#### Input data

......

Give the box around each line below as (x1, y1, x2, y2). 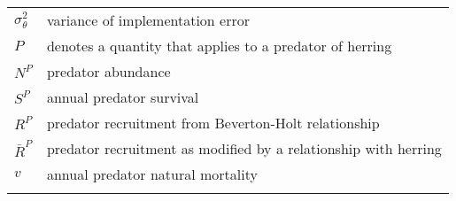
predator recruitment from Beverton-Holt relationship (46, 112, 380, 133)
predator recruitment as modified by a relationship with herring (46, 138, 442, 158)
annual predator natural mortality (46, 164, 258, 184)
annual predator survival (46, 87, 199, 107)
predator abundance (46, 61, 171, 81)
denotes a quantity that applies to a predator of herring (46, 35, 392, 56)
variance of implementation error (46, 10, 251, 30)
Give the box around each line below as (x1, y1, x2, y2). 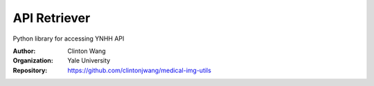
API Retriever (12, 10, 91, 25)
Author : (12, 47, 36, 55)
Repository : (12, 66, 48, 74)
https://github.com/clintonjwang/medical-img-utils (67, 66, 211, 74)
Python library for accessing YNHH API (12, 34, 125, 43)
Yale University (67, 56, 111, 65)
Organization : (12, 56, 53, 65)
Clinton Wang (67, 47, 107, 55)
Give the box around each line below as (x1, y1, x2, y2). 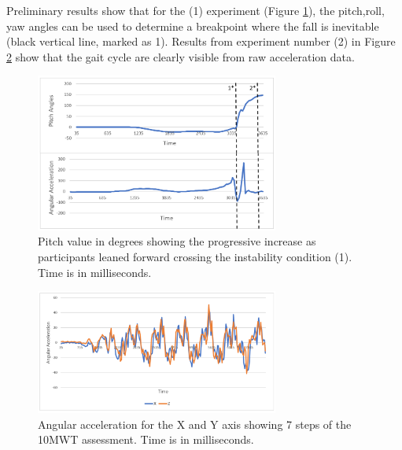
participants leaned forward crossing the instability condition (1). (38, 249, 352, 265)
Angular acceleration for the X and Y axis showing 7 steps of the (38, 415, 352, 432)
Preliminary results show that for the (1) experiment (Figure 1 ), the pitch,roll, (6, 2, 385, 18)
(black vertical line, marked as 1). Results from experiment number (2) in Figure (6, 33, 396, 50)
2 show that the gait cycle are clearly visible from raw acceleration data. (6, 48, 355, 65)
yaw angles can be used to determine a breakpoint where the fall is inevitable (6, 17, 379, 34)
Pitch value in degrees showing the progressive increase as (38, 233, 316, 249)
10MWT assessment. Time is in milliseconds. (38, 431, 254, 448)

......

Return only those lines of the records that contain the string "recruitment".

predator recruitment from Beverton-Holt relationship (46, 112, 380, 133)
predator recruitment as modified by a relationship with herring (46, 138, 442, 158)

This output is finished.